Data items

***

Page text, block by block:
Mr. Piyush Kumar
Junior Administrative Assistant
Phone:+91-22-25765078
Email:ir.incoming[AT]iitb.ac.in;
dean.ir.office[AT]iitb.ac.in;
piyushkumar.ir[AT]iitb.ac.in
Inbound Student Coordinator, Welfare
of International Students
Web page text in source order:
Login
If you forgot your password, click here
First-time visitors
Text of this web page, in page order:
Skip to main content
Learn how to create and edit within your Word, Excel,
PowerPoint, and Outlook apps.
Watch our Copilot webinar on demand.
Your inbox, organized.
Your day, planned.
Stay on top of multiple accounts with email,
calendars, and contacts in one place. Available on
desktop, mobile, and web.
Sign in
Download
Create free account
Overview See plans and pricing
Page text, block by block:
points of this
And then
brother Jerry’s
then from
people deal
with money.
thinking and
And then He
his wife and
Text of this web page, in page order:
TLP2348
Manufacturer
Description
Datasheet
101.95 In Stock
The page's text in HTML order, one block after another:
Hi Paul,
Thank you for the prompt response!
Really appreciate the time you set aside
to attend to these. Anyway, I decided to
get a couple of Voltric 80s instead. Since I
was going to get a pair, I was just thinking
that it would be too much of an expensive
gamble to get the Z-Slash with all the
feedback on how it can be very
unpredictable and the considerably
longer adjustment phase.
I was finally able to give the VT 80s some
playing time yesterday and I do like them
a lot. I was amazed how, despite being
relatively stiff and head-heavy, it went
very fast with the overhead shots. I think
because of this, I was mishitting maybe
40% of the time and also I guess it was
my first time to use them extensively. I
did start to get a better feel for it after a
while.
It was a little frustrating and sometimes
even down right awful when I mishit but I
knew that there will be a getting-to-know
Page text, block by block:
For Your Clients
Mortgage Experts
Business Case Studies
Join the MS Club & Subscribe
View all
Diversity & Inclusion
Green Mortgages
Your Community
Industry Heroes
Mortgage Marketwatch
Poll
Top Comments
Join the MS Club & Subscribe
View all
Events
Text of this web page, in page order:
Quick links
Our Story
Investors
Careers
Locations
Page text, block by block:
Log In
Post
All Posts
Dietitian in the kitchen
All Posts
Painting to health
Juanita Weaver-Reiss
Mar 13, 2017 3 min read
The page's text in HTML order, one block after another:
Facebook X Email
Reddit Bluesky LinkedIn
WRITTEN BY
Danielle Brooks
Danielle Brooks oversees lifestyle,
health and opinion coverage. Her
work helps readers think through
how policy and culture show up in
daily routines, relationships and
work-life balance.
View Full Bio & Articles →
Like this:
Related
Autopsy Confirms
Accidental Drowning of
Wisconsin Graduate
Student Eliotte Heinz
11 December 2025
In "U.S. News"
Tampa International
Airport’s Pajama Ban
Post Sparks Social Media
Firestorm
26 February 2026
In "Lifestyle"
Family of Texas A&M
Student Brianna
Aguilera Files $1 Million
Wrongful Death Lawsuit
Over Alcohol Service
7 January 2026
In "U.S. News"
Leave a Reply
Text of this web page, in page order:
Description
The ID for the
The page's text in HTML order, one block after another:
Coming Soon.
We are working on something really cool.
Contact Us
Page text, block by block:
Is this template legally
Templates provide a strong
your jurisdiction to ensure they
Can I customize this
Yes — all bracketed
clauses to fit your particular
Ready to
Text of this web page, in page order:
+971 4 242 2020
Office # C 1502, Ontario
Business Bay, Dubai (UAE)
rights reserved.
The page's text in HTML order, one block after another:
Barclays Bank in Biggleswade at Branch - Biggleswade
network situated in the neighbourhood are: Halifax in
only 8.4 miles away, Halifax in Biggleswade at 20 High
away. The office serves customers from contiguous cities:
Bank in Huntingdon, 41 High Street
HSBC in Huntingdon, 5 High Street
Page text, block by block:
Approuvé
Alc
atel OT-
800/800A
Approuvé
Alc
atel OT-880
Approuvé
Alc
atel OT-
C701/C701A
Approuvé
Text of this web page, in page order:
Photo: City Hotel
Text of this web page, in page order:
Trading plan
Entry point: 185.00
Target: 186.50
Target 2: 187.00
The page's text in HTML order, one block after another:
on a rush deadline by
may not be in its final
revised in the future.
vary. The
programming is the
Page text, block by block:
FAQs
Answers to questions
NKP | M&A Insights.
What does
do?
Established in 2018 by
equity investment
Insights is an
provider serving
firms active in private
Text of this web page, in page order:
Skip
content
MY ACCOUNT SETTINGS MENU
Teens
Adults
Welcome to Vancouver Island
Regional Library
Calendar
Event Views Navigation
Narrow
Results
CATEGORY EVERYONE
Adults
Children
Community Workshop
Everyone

***

■ **Work instruction**
Return all of the entries exactly as written.

■ **Your solution**
Page text, block by block:
Mr. Piyush Kumar
Junior Administrative Assistant
Phone:+91-22-25765078
Email:ir.incoming[AT]iitb.ac.in;
dean.ir.office[AT]iitb.ac.in;
piyushkumar.ir[AT]iitb.ac.in
Inbound Student Coordinator, Welfare
of International Students
Web page text in source order:
Login
If you forgot your password, click here
First-time visitors
Text of this web page, in page order:
Skip to main content
Learn how to create and edit within your Word, Excel,
PowerPoint, and Outlook apps.
Watch our Copilot webinar on demand.
Your inbox, organized.
Your day, planned.
Stay on top of multiple accounts with email,
calendars, and contacts in one place. Available on
desktop, mobile, and web.
Sign in
Download
Create free account
Overview See plans and pricing
Page text, block by block:
points of this
And then
brother Jerry’s
then from
people deal
with money.
thinking and
And then He
his wife and
Text of this web page, in page order:
TLP2348
Manufacturer
Description
Datasheet
101.95 In Stock
The page's text in HTML order, one block after another:
Hi Paul,
Thank you for the prompt response!
Really appreciate the time you set aside
to attend to these. Anyway, I decided to
get a couple of Voltric 80s instead. Since I
was going to get a pair, I was just thinking
that it would be too much of an expensive
gamble to get the Z-Slash with all the
feedback on how it can be very
unpredictable and the considerably
longer adjustment phase.
I was finally able to give the VT 80s some
playing time yesterday and I do like them
a lot. I was amazed how, despite being
relatively stiff and head-heavy, it went
very fast with the overhead shots. I think
because of this, I was mishitting maybe
40% of the time and also I guess it was
my first time to use them extensively. I
did start to get a better feel for it after a
while.
It was a little frustrating and sometimes
even down right awful when I mishit but I
knew that there will be a getting-to-know
Page text, block by block:
For Your Clients
Mortgage Experts
Business Case Studies
Join the MS Club & Subscribe
View all
Diversity & Inclusion
Green Mortgages
Your Community
Industry Heroes
Mortgage Marketwatch
Poll
Top Comments
Join the MS Club & Subscribe
View all
Events
Text of this web page, in page order:
Quick links
Our Story
Investors
Careers
Locations
Page text, block by block:
Log In
Post
All Posts
Dietitian in the kitchen
All Posts
Painting to health
Juanita Weaver-Reiss
Mar 13, 2017 3 min read
The page's text in HTML order, one block after another:
Facebook X Email
Reddit Bluesky LinkedIn
WRITTEN BY
Danielle Brooks
Danielle Brooks oversees lifestyle,
health and opinion coverage. Her
work helps readers think through
how policy and culture show up in
daily routines, relationships and
work-life balance.
View Full Bio & Articles →
Like this:
Related
Autopsy Confirms
Accidental Drowning of
Wisconsin Graduate
Student Eliotte Heinz
11 December 2025
In "U.S. News"
Tampa International
Airport’s Pajama Ban
Post Sparks Social Media
Firestorm
26 February 2026
In "Lifestyle"
Family of Texas A&M
Student Brianna
Aguilera Files $1 Million
Wrongful Death Lawsuit
Over Alcohol Service
7 January 2026
In "U.S. News"
Leave a Reply
Text of this web page, in page order:
Description
The ID for the
The page's text in HTML order, one block after another:
Coming Soon.
We are working on something really cool.
Contact Us
Page text, block by block:
Is this template legally
Templates provide a strong
your jurisdiction to ensure they
Can I customize this
Yes — all bracketed
clauses to fit your particular
Ready to
Text of this web page, in page order:
+971 4 242 2020
Office # C 1502, Ontario
Business Bay, Dubai (UAE)
rights reserved.
The page's text in HTML order, one block after another:
Barclays Bank in Biggleswade at Branch - Biggleswade
network situated in the neighbourhood are: Halifax in
only 8.4 miles away, Halifax in Biggleswade at 20 High
away. The office serves customers from contiguous cities:
Bank in Huntingdon, 41 High Street
HSBC in Huntingdon, 5 High Street
Page text, block by block:
Approuvé
Alc
atel OT-
800/800A
Approuvé
Alc
atel OT-880
Approuvé
Alc
atel OT-
C701/C701A
Approuvé
Text of this web page, in page order:
Photo: City Hotel
Text of this web page, in page order:
Trading plan
Entry point: 185.00
Target: 186.50
Target 2: 187.00
The page's text in HTML order, one block after another:
on a rush deadline by
may not be in its final
revised in the future.
vary. The
programming is the
Page text, block by block:
FAQs
Answers to questions
NKP | M&A Insights.
What does
do?
Established in 2018 by
equity investment
Insights is an
provider serving
firms active in private
Text of this web page, in page order:
Skip
content
MY ACCOUNT SETTINGS MENU
Teens
Adults
Welcome to Vancouver Island
Regional Library
Calendar
Event Views Navigation
Narrow
Results
CATEGORY EVERYONE
Adults
Children
Community Workshop
Everyone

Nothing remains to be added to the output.